What needs to be done: Every record must appear in your copy exactly as written, with no pictures.

Input data:

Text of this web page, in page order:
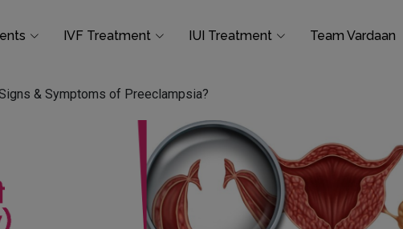
IVF Treatment IUI Treatment Team Vardaan
& Symptoms of Preeclampsia?
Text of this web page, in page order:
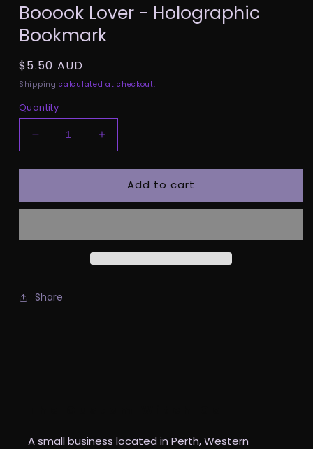
1
in
modal
Booook Lover - Holographic
Bookmark
Regular
price
$5.50 AUD
Shipping calculated at checkout.
Quantity
Decrease
quantity
for
Lover
Bookmark
Increase
quantity
for
Booook
Lover
Bookmark
Add to cart
Share
A small business located in Perth, Western
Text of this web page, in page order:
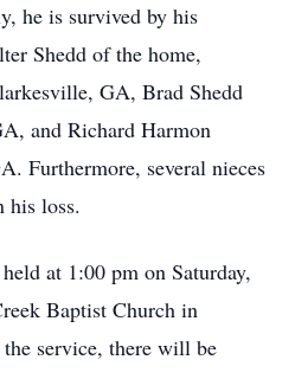
he is survived by his
Shedd of the home,
GA, Brad Shedd
and Richard Harmon
Furthermore, several nieces
his loss.
at 1:00 pm on Saturday,
Baptist Church in
service, there will be
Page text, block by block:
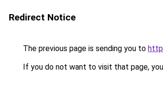
Redirect Notice
The previous page is sending you to
If you do not want to visit that page,
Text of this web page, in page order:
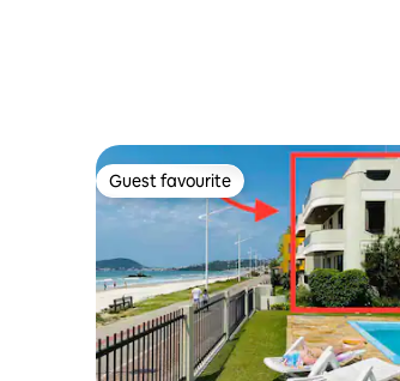
Guest favourite
Guest favourite
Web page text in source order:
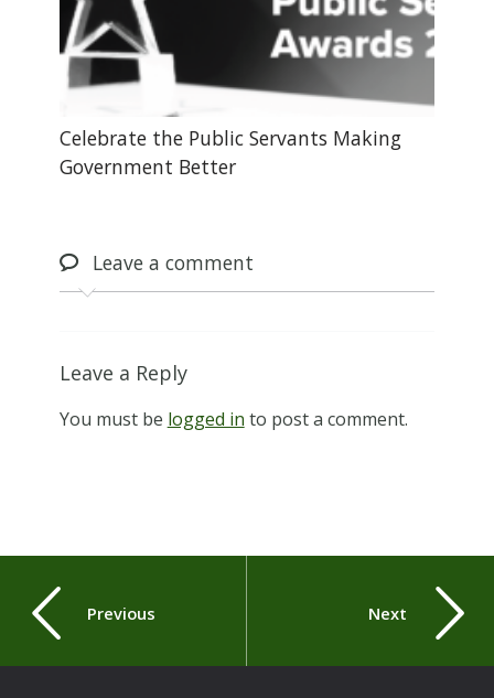
Celebrate the Public Servants Making
Government Better
Leavea comment
Leave a Reply
You must be logged in to post a comment.
Previous Next
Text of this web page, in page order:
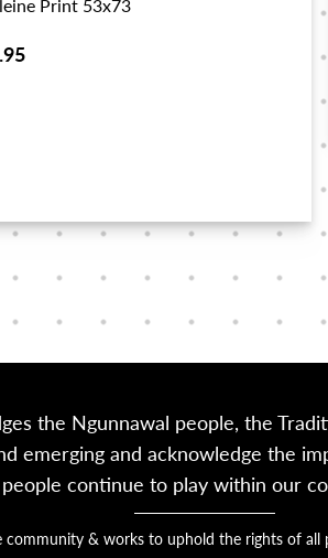
the Ngunnawal people, the
emerging and acknowledge the
people continue to play within our
community & works to uphold the rights of
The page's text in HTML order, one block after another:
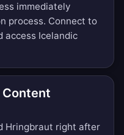
immediately
process. Connect to
access Icelandic
Hringbraut right after
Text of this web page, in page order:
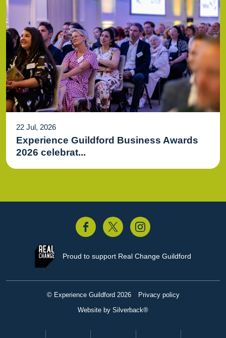
22 Jul, 2026
Experience Guildford Business Awards
2026 celebrat...
Instagram
Proud to support Real Change Guildford
© Experience Guildford 2026 Privacy policy
Website by Silverback®
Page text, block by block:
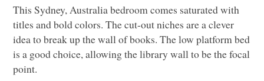
This Sydney, Australia bedroom comes saturated with
titles and bold colors. The cut-out niches are a clever
idea to break up the wall of books. The low platform bed
is a good choice, allowing the library wall to be the focal
point.

Task response:
Text of this web page, in page order:
IVF Treatment IUI Treatment Team Vardaan
& Symptoms of Preeclampsia?
Text of this web page, in page order:
1
in
modal
Booook Lover - Holographic
Bookmark
Regular
price
$5.50 AUD
Shipping calculated at checkout.
Quantity
Decrease
quantity
for
Lover
Bookmark
Increase
quantity
for
Booook
Lover
Bookmark
Add to cart
Share
A small business located in Perth, Western
Text of this web page, in page order:
he is survived by his
Shedd of the home,
GA, Brad Shedd
and Richard Harmon
Furthermore, several nieces
his loss.
at 1:00 pm on Saturday,
Baptist Church in
service, there will be
Page text, block by block:
Redirect Notice
The previous page is sending you to
If you do not want to visit that page,
Text of this web page, in page order:
Guest favourite
Guest favourite
Web page text in source order:
Celebrate the Public Servants Making
Government Better
Leavea comment
Leave a Reply
You must be logged in to post a comment.
Previous Next
Text of this web page, in page order:
the Ngunnawal people, the
emerging and acknowledge the
people continue to play within our
community & works to uphold the rights of
The page's text in HTML order, one block after another:
immediately
process. Connect to
access Icelandic
Hringbraut right after
Text of this web page, in page order:
22 Jul, 2026
Experience Guildford Business Awards
2026 celebrat...
Instagram
Proud to support Real Change Guildford
© Experience Guildford 2026 Privacy policy
Website by Silverback®
Page text, block by block:
This Sydney, Australia bedroom comes saturated with
titles and bold colors. The cut-out niches are a clever
idea to break up the wall of books. The low platform bed
is a good choice, allowing the library wall to be the focal
point.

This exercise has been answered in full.